Hatta sorun depremin olacağı uyarılarıyla da sınırlı değildir. Mesela; imar affını talep ettik. Yöneticiler ise imar affını vaat olarak sundu. Rüşvet alındı. Aynı zamanda rüşvet verildi. Çimentodan çalındı. O yapı denetlenmedi ya da görmezden gelindi. Sonucunda bu binaları talep ettik. Ne engelleyici girişimlerde bulunabildik ne de kamuoyu baskısı oluşturabildik.

Sonuç olarak depremden sonra yaşadıklarımız; teknik birikimlerimize, ekonomik altyapımıza ve yetişmiş insanlarımıza rağmen asgari seviyeye düşürülmediyse ve hala felaketler yaşanıyorsa ortada sosyo-kültürel bir sorun var demektir.
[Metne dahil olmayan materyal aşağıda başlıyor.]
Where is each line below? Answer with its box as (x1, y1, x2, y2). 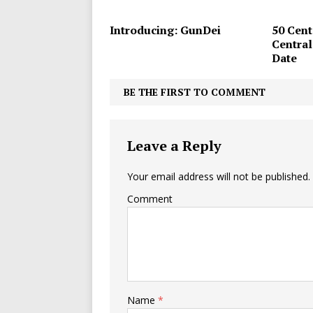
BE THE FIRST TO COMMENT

Tarihsel raporlara ve bizzat deprem tecrübelerine sahip bir ülkede hala bunlar tekrarlanıyorsa hepimizin eline bir miktar kan bulaşmıştır. Hala çürük, dayanıksız ve uygunsuz binalar inşa ediliyorsa bu görev bilincimiz, iş ahlakımız ve değer yargılarımızın çürük, dayanıksız ve uygunsuz karakterini yansıtır.

Bu nedenle yukarıda söylediğimizi tekrarlayabiliriz. Sorun sosyo-kültüreldir, değer yargılarımızla ilgilidir...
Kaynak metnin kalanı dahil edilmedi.